# What to do
Copy each entry precisely as written, and do not carry over the pictures.

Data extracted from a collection

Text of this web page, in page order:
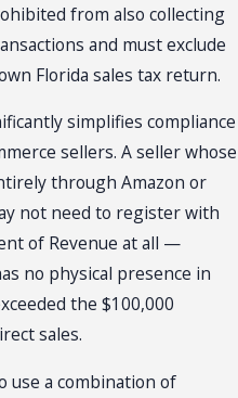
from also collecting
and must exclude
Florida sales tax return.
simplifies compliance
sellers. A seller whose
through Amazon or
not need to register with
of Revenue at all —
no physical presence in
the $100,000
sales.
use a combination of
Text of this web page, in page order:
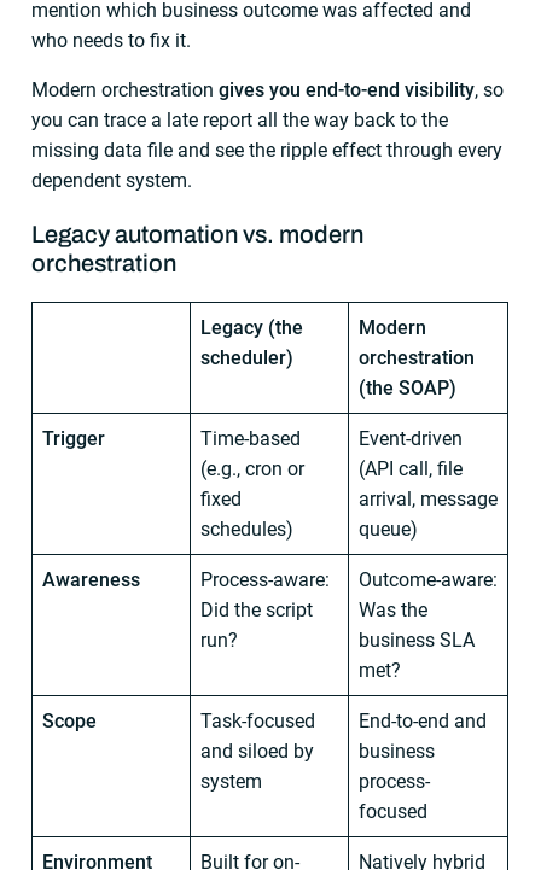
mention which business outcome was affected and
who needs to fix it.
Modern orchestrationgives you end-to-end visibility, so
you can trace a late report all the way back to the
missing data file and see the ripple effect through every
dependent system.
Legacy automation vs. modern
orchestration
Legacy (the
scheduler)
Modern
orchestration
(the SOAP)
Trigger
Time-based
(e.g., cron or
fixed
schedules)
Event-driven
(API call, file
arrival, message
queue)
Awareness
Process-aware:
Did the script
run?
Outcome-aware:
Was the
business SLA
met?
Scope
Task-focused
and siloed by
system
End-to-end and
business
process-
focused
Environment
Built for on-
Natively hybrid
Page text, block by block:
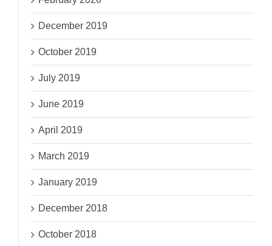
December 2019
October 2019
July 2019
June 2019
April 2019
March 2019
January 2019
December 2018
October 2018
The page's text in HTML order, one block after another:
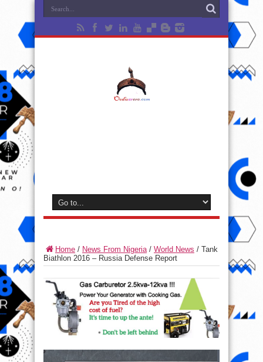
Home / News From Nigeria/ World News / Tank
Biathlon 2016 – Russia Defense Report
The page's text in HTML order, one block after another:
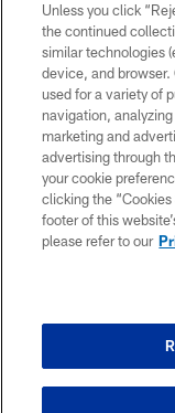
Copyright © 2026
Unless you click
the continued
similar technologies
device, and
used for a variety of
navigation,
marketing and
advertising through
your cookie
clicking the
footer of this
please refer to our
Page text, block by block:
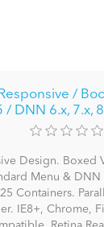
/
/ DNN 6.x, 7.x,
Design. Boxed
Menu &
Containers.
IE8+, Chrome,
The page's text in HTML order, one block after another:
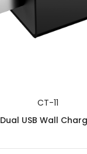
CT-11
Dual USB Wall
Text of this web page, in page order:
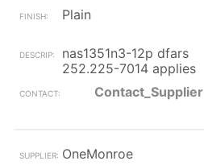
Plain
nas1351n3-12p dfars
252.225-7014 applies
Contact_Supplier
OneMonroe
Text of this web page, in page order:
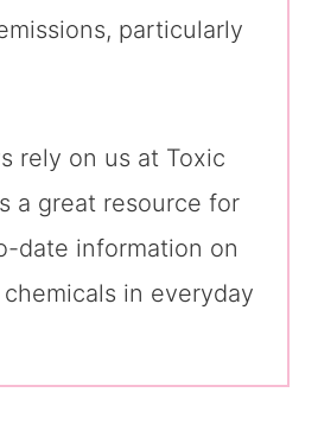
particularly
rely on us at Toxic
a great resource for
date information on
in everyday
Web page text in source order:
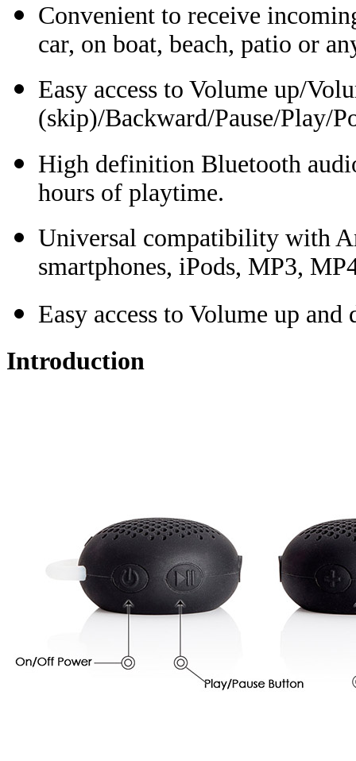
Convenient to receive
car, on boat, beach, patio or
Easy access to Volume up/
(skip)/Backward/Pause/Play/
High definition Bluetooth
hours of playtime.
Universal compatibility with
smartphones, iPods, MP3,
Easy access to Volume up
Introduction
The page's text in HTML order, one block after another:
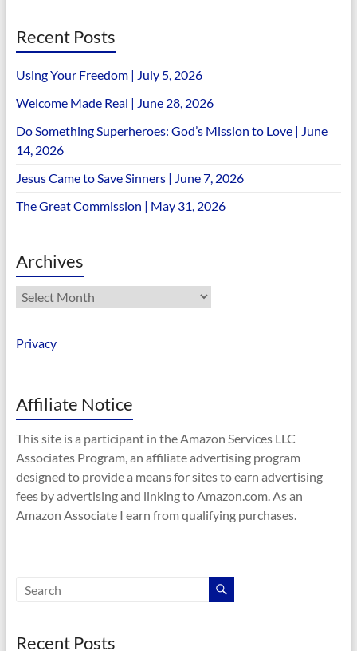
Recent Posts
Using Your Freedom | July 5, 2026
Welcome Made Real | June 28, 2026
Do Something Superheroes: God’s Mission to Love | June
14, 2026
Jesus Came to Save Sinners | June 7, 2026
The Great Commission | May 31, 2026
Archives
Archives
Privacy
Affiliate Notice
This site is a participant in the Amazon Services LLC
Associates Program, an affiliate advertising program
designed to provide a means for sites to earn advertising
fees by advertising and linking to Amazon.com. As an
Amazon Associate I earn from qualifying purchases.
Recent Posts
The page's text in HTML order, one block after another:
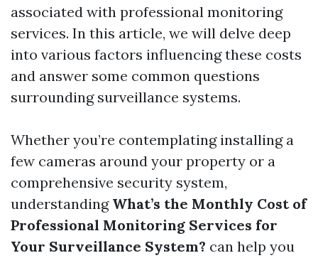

# Result
Text of this web page, in page order:
from also collecting
and must exclude
Florida sales tax return.
simplifies compliance
sellers. A seller whose
through Amazon or
not need to register with
of Revenue at all —
no physical presence in
the $100,000
sales.
use a combination of
Text of this web page, in page order:
mention which business outcome was affected and
who needs to fix it.
Modern orchestrationgives you end-to-end visibility, so
you can trace a late report all the way back to the
missing data file and see the ripple effect through every
dependent system.
Legacy automation vs. modern
orchestration
Legacy (the
scheduler)
Modern
orchestration
(the SOAP)
Trigger
Time-based
(e.g., cron or
fixed
schedules)
Event-driven
(API call, file
arrival, message
queue)
Awareness
Process-aware:
Did the script
run?
Outcome-aware:
Was the
business SLA
met?
Scope
Task-focused
and siloed by
system
End-to-end and
business
process-
focused
Environment
Built for on-
Natively hybrid
Page text, block by block:
December 2019
October 2019
July 2019
June 2019
April 2019
March 2019
January 2019
December 2018
October 2018
The page's text in HTML order, one block after another:
Home / News From Nigeria/ World News / Tank
Biathlon 2016 – Russia Defense Report
The page's text in HTML order, one block after another:
Copyright © 2026
Unless you click
the continued
similar technologies
device, and
used for a variety of
navigation,
marketing and
advertising through
your cookie
clicking the
footer of this
please refer to our
Page text, block by block:
/
/ DNN 6.x, 7.x,
Design. Boxed
Menu &
Containers.
IE8+, Chrome,
The page's text in HTML order, one block after another:
CT-11
Dual USB Wall
Text of this web page, in page order:
Plain
nas1351n3-12p dfars
252.225-7014 applies
Contact_Supplier
OneMonroe
Text of this web page, in page order:
particularly
rely on us at Toxic
a great resource for
date information on
in everyday
Web page text in source order:
Convenient to receive
car, on boat, beach, patio or
Easy access to Volume up/
(skip)/Backward/Pause/Play/
High definition Bluetooth
hours of playtime.
Universal compatibility with
smartphones, iPods, MP3,
Easy access to Volume up
Introduction
The page's text in HTML order, one block after another:
Recent Posts
Using Your Freedom | July 5, 2026
Welcome Made Real | June 28, 2026
Do Something Superheroes: God’s Mission to Love | June
14, 2026
Jesus Came to Save Sinners | June 7, 2026
The Great Commission | May 31, 2026
Archives
Archives
Privacy
Affiliate Notice
This site is a participant in the Amazon Services LLC
Associates Program, an affiliate advertising program
designed to provide a means for sites to earn advertising
fees by advertising and linking to Amazon.com. As an
Amazon Associate I earn from qualifying purchases.
Recent Posts
The page's text in HTML order, one block after another:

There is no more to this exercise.